Items from a dataset
■ ■ ■
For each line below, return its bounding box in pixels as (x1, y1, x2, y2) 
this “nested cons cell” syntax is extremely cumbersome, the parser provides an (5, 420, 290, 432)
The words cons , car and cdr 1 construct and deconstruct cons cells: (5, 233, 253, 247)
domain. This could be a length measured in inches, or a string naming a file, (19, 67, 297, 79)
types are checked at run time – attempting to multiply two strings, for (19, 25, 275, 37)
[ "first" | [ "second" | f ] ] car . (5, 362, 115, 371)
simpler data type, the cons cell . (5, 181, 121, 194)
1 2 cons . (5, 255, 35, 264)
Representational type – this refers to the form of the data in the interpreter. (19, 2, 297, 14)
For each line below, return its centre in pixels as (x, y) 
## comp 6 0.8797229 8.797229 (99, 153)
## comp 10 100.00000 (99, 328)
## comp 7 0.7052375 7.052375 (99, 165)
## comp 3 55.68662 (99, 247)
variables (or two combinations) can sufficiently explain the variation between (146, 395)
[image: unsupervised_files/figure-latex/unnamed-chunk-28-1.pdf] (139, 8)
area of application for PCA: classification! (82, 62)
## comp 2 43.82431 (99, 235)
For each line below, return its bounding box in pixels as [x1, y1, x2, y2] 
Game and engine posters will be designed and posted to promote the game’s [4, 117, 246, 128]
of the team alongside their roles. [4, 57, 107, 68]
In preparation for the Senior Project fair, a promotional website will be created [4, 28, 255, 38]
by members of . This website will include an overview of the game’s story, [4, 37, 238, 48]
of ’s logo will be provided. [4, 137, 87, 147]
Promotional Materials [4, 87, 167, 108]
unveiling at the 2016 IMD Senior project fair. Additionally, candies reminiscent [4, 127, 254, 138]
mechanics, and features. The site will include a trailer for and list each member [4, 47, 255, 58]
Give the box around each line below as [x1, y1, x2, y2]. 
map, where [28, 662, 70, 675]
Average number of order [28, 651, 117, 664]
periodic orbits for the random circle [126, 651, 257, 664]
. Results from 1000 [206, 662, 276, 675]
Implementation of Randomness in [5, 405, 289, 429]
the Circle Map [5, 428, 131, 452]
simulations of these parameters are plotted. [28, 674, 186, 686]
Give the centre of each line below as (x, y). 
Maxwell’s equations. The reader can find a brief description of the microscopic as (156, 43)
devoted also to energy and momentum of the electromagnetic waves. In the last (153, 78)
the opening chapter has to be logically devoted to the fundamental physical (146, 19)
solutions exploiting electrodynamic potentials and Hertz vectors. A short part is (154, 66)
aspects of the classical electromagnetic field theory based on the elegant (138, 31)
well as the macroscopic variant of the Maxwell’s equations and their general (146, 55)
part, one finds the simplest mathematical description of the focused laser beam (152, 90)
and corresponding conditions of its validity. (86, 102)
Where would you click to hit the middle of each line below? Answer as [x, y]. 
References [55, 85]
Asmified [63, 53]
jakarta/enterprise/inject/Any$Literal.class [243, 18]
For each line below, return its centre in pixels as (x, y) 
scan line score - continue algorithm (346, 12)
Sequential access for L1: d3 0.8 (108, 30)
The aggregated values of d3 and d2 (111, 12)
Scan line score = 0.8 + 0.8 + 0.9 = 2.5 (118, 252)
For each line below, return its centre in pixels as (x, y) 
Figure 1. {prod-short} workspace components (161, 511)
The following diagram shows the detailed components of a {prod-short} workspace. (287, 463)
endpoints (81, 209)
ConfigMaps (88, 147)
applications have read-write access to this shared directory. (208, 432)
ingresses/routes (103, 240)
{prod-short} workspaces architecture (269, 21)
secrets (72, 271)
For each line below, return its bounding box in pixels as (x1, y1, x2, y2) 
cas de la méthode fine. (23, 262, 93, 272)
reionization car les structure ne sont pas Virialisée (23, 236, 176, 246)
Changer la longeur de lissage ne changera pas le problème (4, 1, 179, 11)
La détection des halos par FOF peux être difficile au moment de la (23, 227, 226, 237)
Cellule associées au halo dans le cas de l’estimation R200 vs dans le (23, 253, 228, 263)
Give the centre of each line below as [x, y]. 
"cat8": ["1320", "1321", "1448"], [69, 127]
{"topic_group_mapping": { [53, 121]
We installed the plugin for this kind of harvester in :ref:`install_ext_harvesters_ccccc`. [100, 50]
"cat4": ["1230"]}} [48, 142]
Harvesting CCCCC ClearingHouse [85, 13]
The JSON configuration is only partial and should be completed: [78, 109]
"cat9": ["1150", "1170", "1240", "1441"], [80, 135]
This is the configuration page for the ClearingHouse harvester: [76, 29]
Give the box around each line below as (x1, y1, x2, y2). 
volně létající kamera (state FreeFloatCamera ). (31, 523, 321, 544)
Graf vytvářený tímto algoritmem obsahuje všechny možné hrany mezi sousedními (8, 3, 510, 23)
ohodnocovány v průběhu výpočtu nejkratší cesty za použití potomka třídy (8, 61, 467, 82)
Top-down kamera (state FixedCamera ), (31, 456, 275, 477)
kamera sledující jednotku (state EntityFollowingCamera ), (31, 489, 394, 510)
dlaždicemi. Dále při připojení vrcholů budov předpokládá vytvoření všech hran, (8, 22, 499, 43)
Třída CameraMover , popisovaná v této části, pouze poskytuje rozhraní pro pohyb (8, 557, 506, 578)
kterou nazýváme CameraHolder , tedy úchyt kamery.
■ ■ ■
— Work task —
Each line in the data that holds the string "below" needs to be copied.

— Answer to the exercise —
For each line below, return its bounding box in pixels as (x1, y1, x2, y2) 
For each line below, return its centre in pixels as (x, y) 
For each line below, return its bounding box in pixels as [x1, y1, x2, y2] 
Give the box around each line below as [x1, y1, x2, y2]. 
Give the centre of each line below as (x, y). 
Where would you click to hit the middle of each line below? Answer as [x, y]. 
For each line below, return its centre in pixels as (x, y) 
For each line below, return its centre in pixels as (x, y) 
For each line below, return its bounding box in pixels as (x1, y1, x2, y2) 
Give the centre of each line below as [x, y]. 
Give the box around each line below as (x1, y1, x2, y2). 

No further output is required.